Use Pub/Sub Seek with Dataflow

Pub/Sub Seek lets users replay and reprocess previously acknowledged messages or to acknowledge messages in bulk. However, we do not recommend direct access to Pub/Sub Seek from within a running Dataflow pipeline. Direct access invalidates Dataflow's watermark logic and does not work well with exactly-once processing. In addition, direct access conflicts with the state of a pipeline that incorporates processed data.

We recommend using Pub/Sub Seek with the following workflow:

  1. Make a snapshot of the subscription.
  2. Drain the subscription messages in Dataflow.
  3. Resubmit the pipeline.

Creating a snapshot

You seek to and redo processing from a subscription snapshot.
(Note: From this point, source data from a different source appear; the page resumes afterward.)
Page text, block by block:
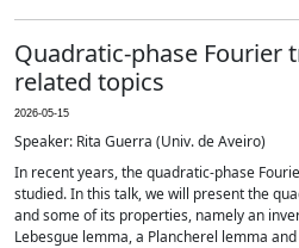
Quadratic-phase Fourier
related topics
2026-05-15
Speaker: Rita Guerra (Univ. de Aveiro)
In recent years, the quadratic-phase
studied. In this talk, we will present the
and some of its properties, namely an
Lebesgue lemma, a Plancherel lemma
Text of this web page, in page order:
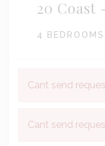
20 Coast
4 BEDROOMS
Cant send
Cant send
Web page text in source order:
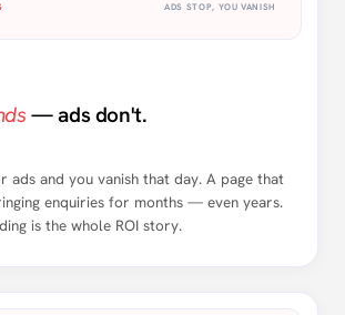
ADS STOP, YOU VANISH
— ads don't.
ads and you vanish that day. A page that
enquiries for months — even years.
is the whole ROI story.
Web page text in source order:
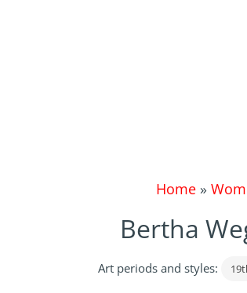
Home»
Bertha
Art periods and styles:
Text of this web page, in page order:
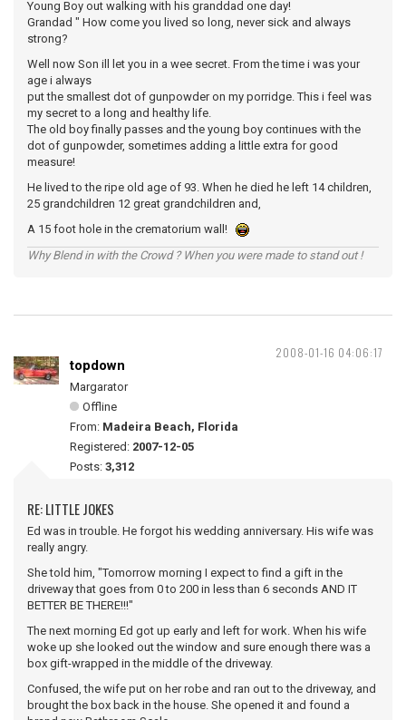
Young Boy out walking with his granddad one day!
Grandad " How come you lived so long, never sick and always
strong?
Well now Son ill let you in a wee secret. From the time i was your
age i always
put the smallest dot of gunpowder on my porridge. This i feel was
my secret to a long and healthy life.
The old boy finally passes and the young boy continues with the
dot of gunpowder, sometimes adding a little extra for good
measure!
He lived to the ripe old age of 93. When he died he left 14 children,
25 grandchildren 12 great grandchildren and,
A 15 foot hole in the crematorium wall!
Why Blend in with the Crowd ? When you were made to stand out !
2008-01-16 04:06:17
topdown
Margarator
Offline
From: Madeira Beach, Florida
Registered: 2007-12-05
Posts: 3,312
RE: LITTLE JOKES
Ed was in trouble. He forgot his wedding anniversary. His wife was
really angry.
She told him, "Tomorrow morning I expect to find a gift in the
driveway that goes from 0 to 200 in less than 6 seconds AND IT
BETTER BE THERE!!!"
The next morning Ed got up early and left for work. When his wife
woke up she looked out the window and sure enough there was a
box gift-wrapped in the middle of the driveway.
Confused, the wife put on her robe and ran out to the driveway, and
brought the box back in the house. She opened it and found a
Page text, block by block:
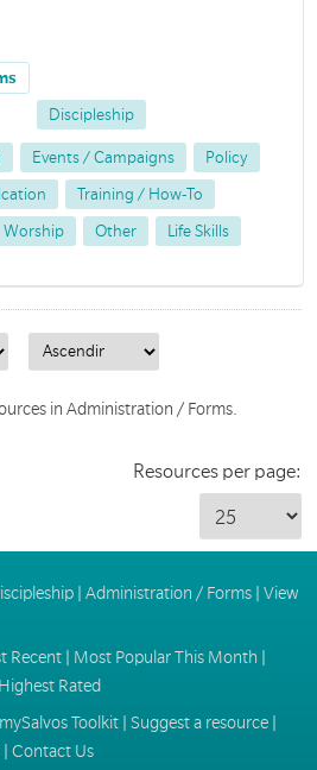
Discipleship
Events / Campaigns Policy
Training / How-To
Worship Other Life Skills
in Administration / Forms.
Resources per page:
| Administration / Forms| View
Recent| Most Popular This Month
Highest Rated
Toolkit| Suggest a resource|
| Contact Us
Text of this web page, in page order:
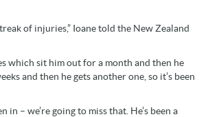
of injuries,” Ioane told the New Zealand
which sit him out for a month and then he
and then he gets another one, so it’s been
in – we’re going to miss that. He’s been a
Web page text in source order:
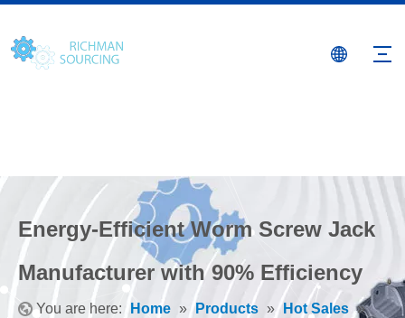
Energy-Efficient Worm Screw Jack
Manufacturer with 90% Efficiency
You are here: Home » Products » Hot Sales »
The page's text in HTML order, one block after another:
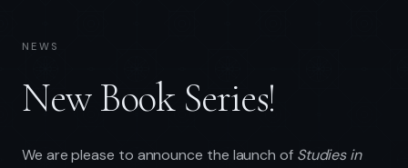
NEWS
New Book Series!
We are please to announce the launch of Studies in
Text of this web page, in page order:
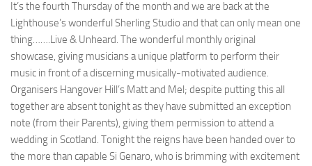
It’s the fourth Thursday of the month and we are back at the
Lighthouse’s wonderful Sherling Studio and that can only mean one
thing…….Live & Unheard. The wonderful monthly original
showcase, giving musicians a unique platform to perform their
music in front of a discerning musically-motivated audience.
Organisers Hangover Hill’s Matt and Mel; despite putting this all
together are absent tonight as they have submitted an exception
note (from their Parents), giving them permission to attend a
wedding in Scotland. Tonight the reigns have been handed over to
the more than capable Si Genaro, who is brimming with excitement
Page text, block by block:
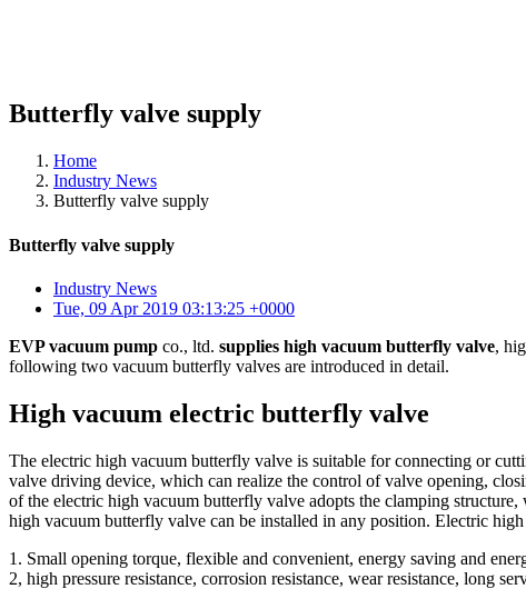
Butterfly valve supply
Home
Industry News
Butterfly valve supply
Butterfly valve supply
Industry News
Tue, 09 Apr 2019 03:13:25 +0000
EVP vacuum pump co., ltd. supplies high vacuum butterfly valve,
following two vacuum butterfly valves are introduced in detail.
High vacuum electric butterfly valve
The electric high vacuum butterfly valve is suitable for connecting or
valve driving device, which can realize the control of valve opening,
of the electric high vacuum butterfly valve adopts the clamping
high vacuum butterfly valve can be installed in any position. Electric
1. Small opening torque, flexible and convenient, energy saving and
2, high pressure resistance, corrosion resistance, wear resistance, long
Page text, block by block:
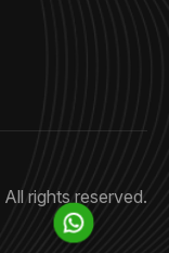
All rights reserved.
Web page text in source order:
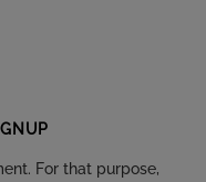
For that purpose,
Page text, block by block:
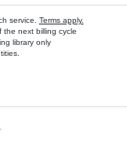
service. Terms apply.
the next billing cycle
library only
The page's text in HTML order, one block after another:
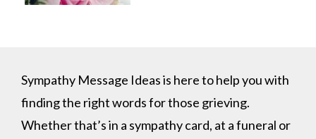
Sympathy Message Ideas is here to help you with
finding the right words for those grieving.
Whether that’s in a sympathy card, at a funeral or
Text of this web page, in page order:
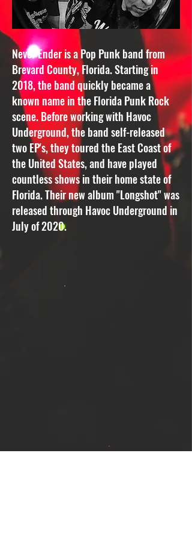
Never Ender is a Pop Punk band from
Brevard County, Florida. Starting in
2018, the band quickly became a
known name in the Florida Punk Rock
scene. Before working with Havoc
Underground, the band self-released
two EP's, they toured the East Coast of
the United States, and have played
countless shows in their home state of
Florida. Their new album "Longshot" was
released through Havoc Underground in
July of 2020.
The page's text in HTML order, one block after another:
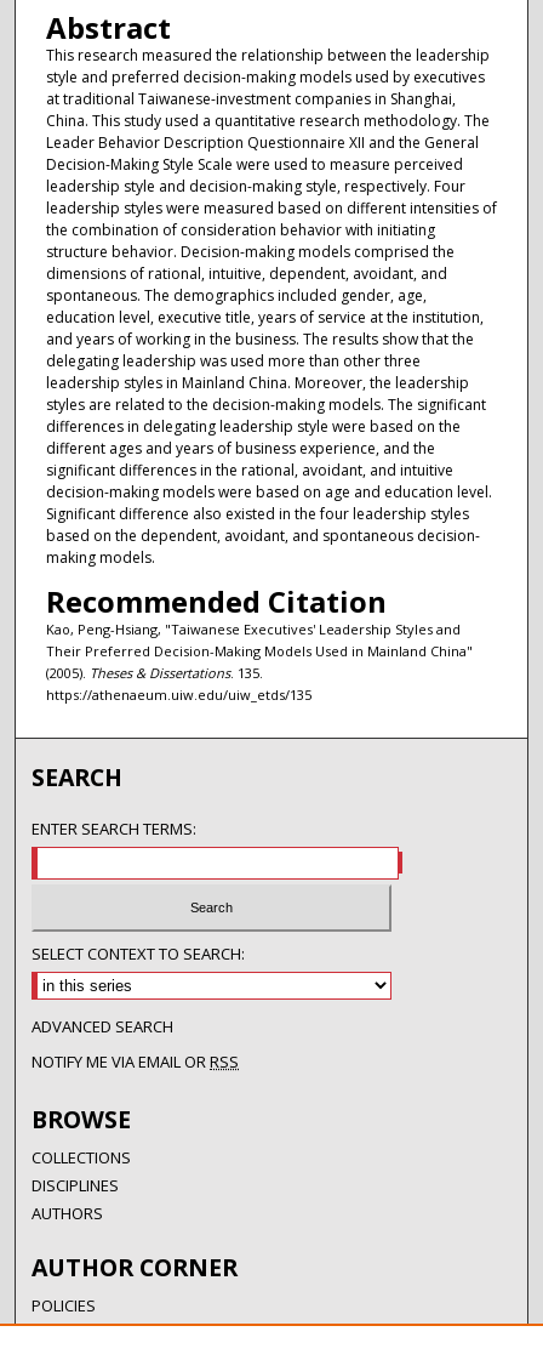
Abstract
This research measured the relationship between the leadership
style and preferred decision-making models used by executives
at traditional Taiwanese-investment companies in Shanghai,
China. This study used a quantitative research methodology. The
Leader Behavior Description Questionnaire XII and the General
Decision-Making Style Scale were used to measure perceived
leadership style and decision-making style, respectively. Four
leadership styles were measured based on different intensities of
the combination of consideration behavior with initiating
structure behavior. Decision-making models comprised the
dimensions of rational, intuitive, dependent, avoidant, and
spontaneous. The demographics included gender, age,
education level, executive title, years of service at the institution,
and years of working in the business. The results show that the
delegating leadership was used more than other three
leadership styles in Mainland China. Moreover, the leadership
styles are related to the decision-making models. The significant
differences in delegating leadership style were based on the
different ages and years of business experience, and the
significant differences in the rational, avoidant, and intuitive
decision-making models were based on age and education level.
Significant difference also existed in the four leadership styles
based on the dependent, avoidant, and spontaneous decision-
making models.
Recommended Citation
Kao, Peng-Hsiang, "Taiwanese Executives' Leadership Styles and
Their Preferred Decision-Making Models Used in Mainland China"
(2005). Theses & Dissertations. 135.
https://athenaeum.uiw.edu/uiw_etds/135
SEARCH
ENTER SEARCH TERMS:
SELECT CONTEXT TO SEARCH:
ADVANCED SEARCH
NOTIFY ME VIA EMAIL ORRSS
BROWSE
COLLECTIONS
DISCIPLINES
AUTHORS
AUTHOR CORNER
POLICIES
SUBMISSION GUIDELINES

To create this snapshot using the gcloud command-line tool, run the following commands:

alias pubsub='gcloud pubsub'
pubsub snapshots create my-snapshot --subscription=seek-demo-sub

To verify that you have created the snapshot, run the command:

pubsub snapshots list

Draining the subscription

To drain the subscription and resubmit the pipeline, follow these steps:

  1. Navigate to the Dataflow console and click your streaming pipeline.
  2. In the Summary pane, click Stop Job.
  3. Select Drain to allow for processing of the in-flight messages and wait until the job is terminated.
  4. Seek your subscription to the snapshot with the gcloud command-line tool:
    pubsub subscriptions seek seek-demo-sub --snapshot=my-snapshot
  5. Resubmit your Dataflow pipeline.